Spinal cancer is a rare type of cancer that affects your spinal column. It can impact people of all ages, but it is more commonly found in older adults. Spinal cancer occurs when abnormal cells grow and multiply uncontrollably in your spinal cord, including the surrounding nerves and bones in your spine. The difficulty with spinal cancer is that symptoms can vary depending on a number of factors. The location of the tumor, the size of the tumor, in addition to how long it has been there. Early detection is key when it comes to your prognosis, so it’s important to know the spinal cancer risks in patients can vary.
Spinal Cancer Risks in Patients
The exact cause of spinal cancer is unclear. Researchers hypothesize that there are certain things that can increase your risk, including genetic conditions. Due to the complexity of spinal cancer, the risk factors are not fully known. Lifestyle factors play a huge role in a number of different cancers, so that is important to consider. Lifestyle factors include things like your diet, physical activity, weight, smoking, and drinking habits. These are often seen as influential when it comes to your risk for cancer but are not necessarily risk factors specific to spinal cancer.

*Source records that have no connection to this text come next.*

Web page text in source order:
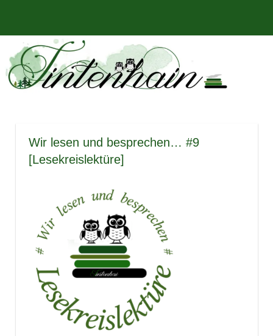
springen
Tintenhain
–
Der
Rezensionen
und
mehr
Wir lesen und besprechen… #9
[Lesekreislektüre]
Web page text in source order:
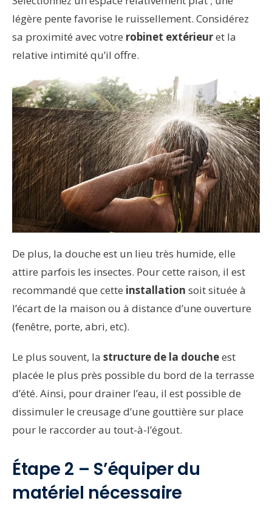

Medical experts believe that there are certain factors that can place you at a higher risk. However, these theories are not conclusive. Exposure to high levels of radiation (especially during childhood), a family history of cancer, and a weakened immune system due to congenital conditions or treatments for other cancers are all associated with an increased risk for spinal cancer. If you are concerned that you may be at high risk, it’s important to contact a medical professional. They can assess your risk and provide you with more information about certain preventive measures you can take.
Symptoms of Spinal Cancer
The symptoms associated with spinal cancer can vary. This is because the location and size of the tumor can result in a variety of different symptoms. If you experience any of the following, contact a medical professional for support right away.
- Back pain (that gets worse at night and improves during the day)
- Difficulty walking
- Sensory issues
- Loss of bladder or bowel control
- Difficulty balancing
- Tingling, numbness, or weakness in your legs or arms
If these symptoms continue or get worse, it is important to contact a professional. This is because worsening symptoms indicate that the tumor is impacting the nerves in your spine. Your spine is long and the tumor can impact a number of areas, including your cervical spine (around your neck), thoracic spine (upper back area), lumbar (lower back area), or sacrum (the lowest part of your spine).
A spine surgeon can effectively determine if you have spinal cancer, the location of the tumor, and what treatment options are right for you. Early detection and spine tumors treatment are critical for improving your condition, ensuring your long-term health and quality of life, and increasing your chances of survival. The type of treatment depends on the severity of the cancer and your current health. If you are at high risk for spinal cancer or experience any of the symptoms associated with it, it’s important to work closely with a medical professional to ensure your long-term health.
Diagnosing Spinal Cancer
A medical provider will perform a physical examination on your back to determine if there is a possibility you may have spinal cancer. They may also perform certain tests to assess your neurological function. If a medical professional thinks you may have spinal cancer, they will schedule additional testing. This can include blood tests, imaging, a biopsy, or a bone scan. If the results show that you have spinal cancer, a treatment plan will be created for you and is necessary for your long-term health.